▶ **MATERIAL PROVIDED**
++++++++++

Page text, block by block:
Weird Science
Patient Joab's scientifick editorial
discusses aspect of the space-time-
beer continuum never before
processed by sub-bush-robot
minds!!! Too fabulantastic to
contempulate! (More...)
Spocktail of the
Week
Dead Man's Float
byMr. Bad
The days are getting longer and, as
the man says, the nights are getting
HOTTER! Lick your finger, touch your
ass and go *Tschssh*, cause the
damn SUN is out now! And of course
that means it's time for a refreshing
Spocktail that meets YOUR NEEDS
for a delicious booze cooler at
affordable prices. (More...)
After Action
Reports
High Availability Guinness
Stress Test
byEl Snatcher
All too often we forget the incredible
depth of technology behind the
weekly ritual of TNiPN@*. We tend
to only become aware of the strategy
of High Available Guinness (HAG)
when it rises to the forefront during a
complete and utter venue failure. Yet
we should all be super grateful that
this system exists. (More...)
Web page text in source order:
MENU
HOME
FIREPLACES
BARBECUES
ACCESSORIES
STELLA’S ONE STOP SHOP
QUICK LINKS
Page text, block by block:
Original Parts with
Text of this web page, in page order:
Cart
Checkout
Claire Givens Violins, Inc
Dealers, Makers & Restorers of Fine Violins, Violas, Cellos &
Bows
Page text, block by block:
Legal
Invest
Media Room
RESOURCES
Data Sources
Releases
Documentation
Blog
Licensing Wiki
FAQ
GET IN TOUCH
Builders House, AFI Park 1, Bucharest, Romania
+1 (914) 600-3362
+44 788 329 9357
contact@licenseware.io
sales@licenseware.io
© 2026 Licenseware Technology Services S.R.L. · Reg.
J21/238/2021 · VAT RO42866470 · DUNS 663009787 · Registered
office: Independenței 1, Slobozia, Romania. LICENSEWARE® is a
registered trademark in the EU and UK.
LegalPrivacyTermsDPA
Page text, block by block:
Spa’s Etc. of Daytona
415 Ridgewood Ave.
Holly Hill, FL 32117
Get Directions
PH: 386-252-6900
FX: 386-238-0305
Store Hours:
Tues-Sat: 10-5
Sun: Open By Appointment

++++++++++

▶ **PROBLEM TO WORK ON**
From the records given above, copy all lines containing "High".

▶ **RESPONSE**
High Availability Guinness
of High Available Guinness (HAG)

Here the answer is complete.